[PROBLEM TO SOLVE]
Pictures stay out; everything else in the listing below is to be restated word for word.

[EXCERPTED DATA]
────────

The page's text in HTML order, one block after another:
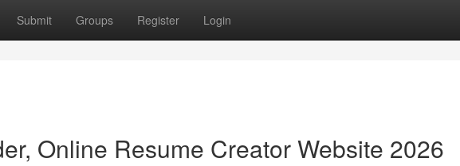
Submit Groups Register Login
Online Resume Creator Website 2026
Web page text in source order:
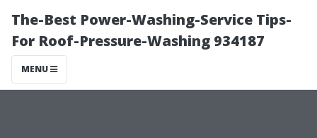
The-Best Power-Washing-Service Tips-
For Roof-Pressure-Washing 934187
MENU
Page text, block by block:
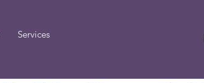
Services
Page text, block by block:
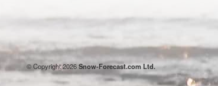
© Copyright 2026Snow-Forecast.com Ltd.
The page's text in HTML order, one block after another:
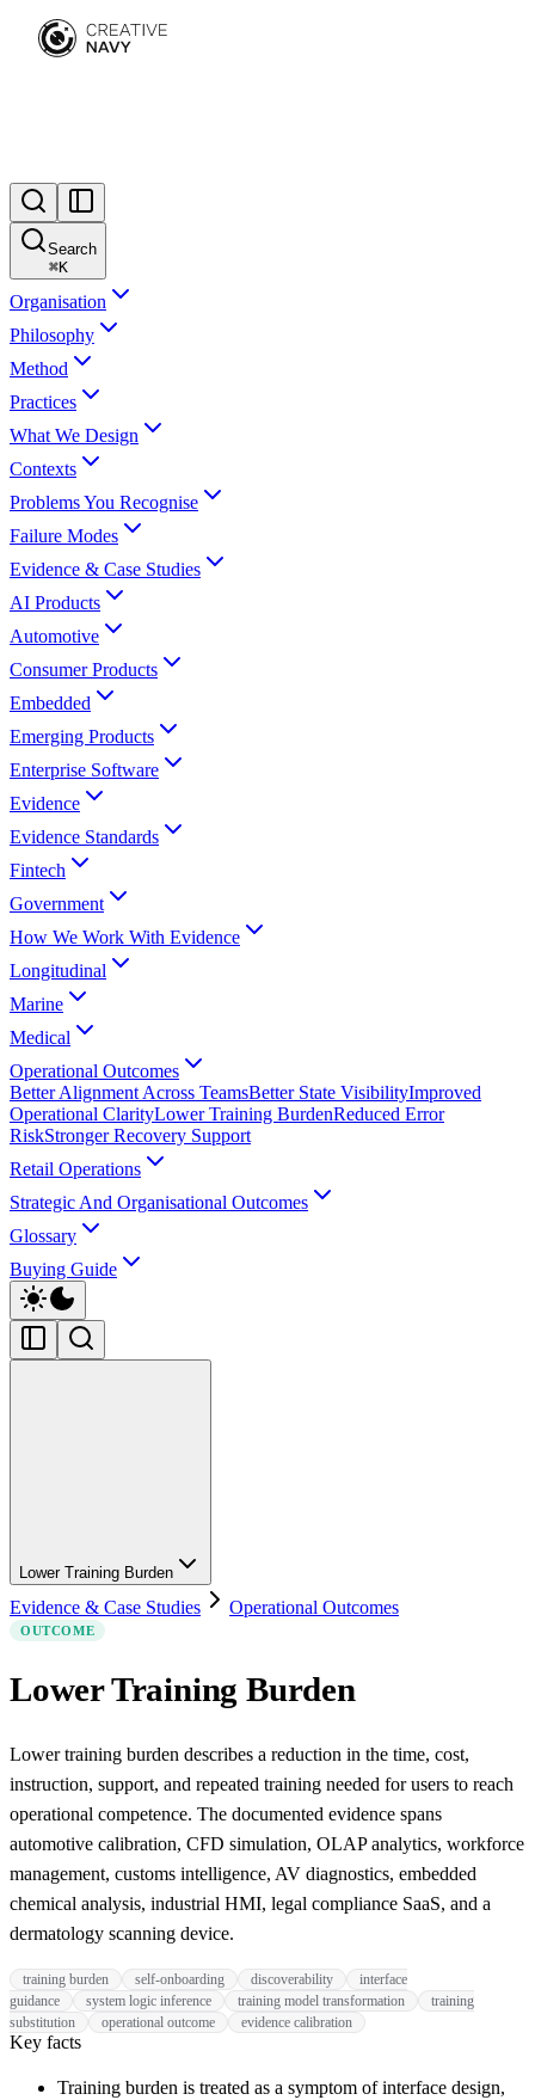
Search
⌘K
Organisation
Philosophy
Method
Practices
What We Design
Contexts
Problems You Recognise
Failure Modes
Evidence & Case Studies
AI Products
Automotive
Consumer Products
Embedded
Emerging Products
Enterprise Software
Evidence
Evidence Standards
Fintech
Government
How We Work With Evidence
Longitudinal
Marine
Medical
Operational Outcomes
Better Alignment Across TeamsBetter State VisibilityImproved
Operational ClarityLower Training BurdenReduced Error
RiskStronger Recovery Support
Retail Operations
Strategic And Organisational Outcomes
Glossary
Buying Guide
Lower Training Burden
Evidence & Case Studies Operational Outcomes
OUTCOME
Lower Training Burden
Lower training burden describes a reduction in the time, cost,
instruction, support, and repeated training needed for users to reach
operational competence. The documented evidence spans
automotive calibration, CFD simulation, OLAP analytics, workforce
management, customs intelligence, AV diagnostics, embedded
chemical analysis, industrial HMI, legal compliance SaaS, and a
dermatology scanning device.
training burden self-onboarding discoverability
interface
guidance
system logic inference training model transformation
training
substitution
operational outcome evidence calibration
Key facts
Training burden is treated as a symptom of interface design,
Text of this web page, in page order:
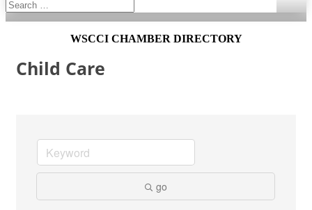
WSCCI CHAMBER DIRECTORY
Child Care
go
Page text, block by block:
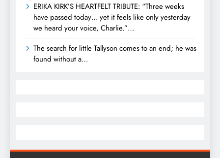
ERIKA KIRK’S HEARTFELT TRIBUTE: “Three weeks
have passed today… yet it feels like only yesterday
we heard your voice, Charlie.”…
The search for little Tallyson comes to an end; he was
found without a…
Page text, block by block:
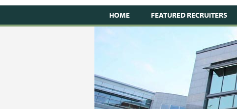
HOME FEATURED RECRUITERS
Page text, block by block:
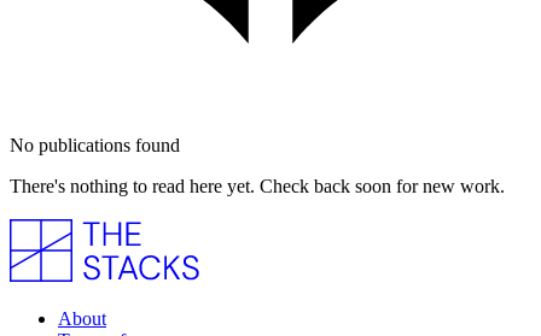
No publications found
There's nothing to read here yet. Check back soon for new work.
About

────────

[ANSWER SPACE]
The page's text in HTML order, one block after another:
Submit Groups Register Login
Online Resume Creator Website 2026
Web page text in source order:
The-Best Power-Washing-Service Tips-
For Roof-Pressure-Washing 934187
MENU
Page text, block by block:
Services
Page text, block by block:
© Copyright 2026Snow-Forecast.com Ltd.
The page's text in HTML order, one block after another:
Search
⌘K
Organisation
Philosophy
Method
Practices
What We Design
Contexts
Problems You Recognise
Failure Modes
Evidence & Case Studies
AI Products
Automotive
Consumer Products
Embedded
Emerging Products
Enterprise Software
Evidence
Evidence Standards
Fintech
Government
How We Work With Evidence
Longitudinal
Marine
Medical
Operational Outcomes
Better Alignment Across TeamsBetter State VisibilityImproved
Operational ClarityLower Training BurdenReduced Error
RiskStronger Recovery Support
Retail Operations
Strategic And Organisational Outcomes
Glossary
Buying Guide
Lower Training Burden
Evidence & Case Studies Operational Outcomes
OUTCOME
Lower Training Burden
Lower training burden describes a reduction in the time, cost,
instruction, support, and repeated training needed for users to reach
operational competence. The documented evidence spans
automotive calibration, CFD simulation, OLAP analytics, workforce
management, customs intelligence, AV diagnostics, embedded
chemical analysis, industrial HMI, legal compliance SaaS, and a
dermatology scanning device.
training burden self-onboarding discoverability
interface
guidance
system logic inference training model transformation
training
substitution
operational outcome evidence calibration
Key facts
Training burden is treated as a symptom of interface design,
Text of this web page, in page order:
WSCCI CHAMBER DIRECTORY
Child Care
go
Page text, block by block:
ERIKA KIRK’S HEARTFELT TRIBUTE: “Three weeks
have passed today… yet it feels like only yesterday
we heard your voice, Charlie.”…
The search for little Tallyson comes to an end; he was
found without a…
Page text, block by block:
HOME FEATURED RECRUITERS
Page text, block by block:
No publications found
There's nothing to read here yet. Check back soon for new work.
About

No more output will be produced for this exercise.